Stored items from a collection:
-.-.-
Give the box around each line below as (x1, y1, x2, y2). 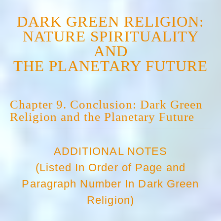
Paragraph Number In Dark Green (22, 178, 199, 190)
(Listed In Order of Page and (36, 161, 185, 174)
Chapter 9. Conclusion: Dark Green (10, 97, 203, 111)
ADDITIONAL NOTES (53, 145, 168, 157)
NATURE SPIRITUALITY (22, 28, 199, 45)
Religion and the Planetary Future (10, 110, 194, 123)
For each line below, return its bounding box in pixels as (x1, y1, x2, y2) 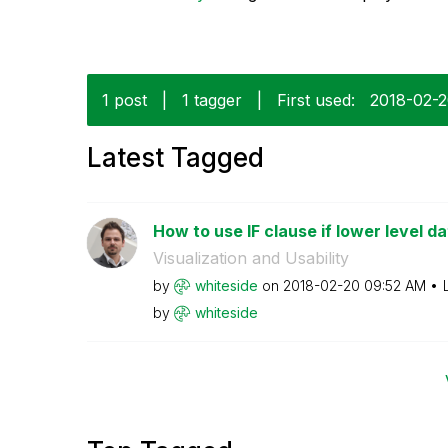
-.-.-
The images are to be left out; every line above should be set down exactly.

Give the box around each line below as (x1, y1, x2, y2). 
Paragraph Number In Dark Green (22, 178, 199, 190)
(Listed In Order of Page and (36, 161, 185, 174)
Chapter 9. Conclusion: Dark Green (10, 97, 203, 111)
ADDITIONAL NOTES (53, 145, 168, 157)
NATURE SPIRITUALITY (22, 28, 199, 45)
Religion and the Planetary Future (10, 110, 194, 123)
For each line below, return its bounding box in pixels as (x1, y1, x2, y2) 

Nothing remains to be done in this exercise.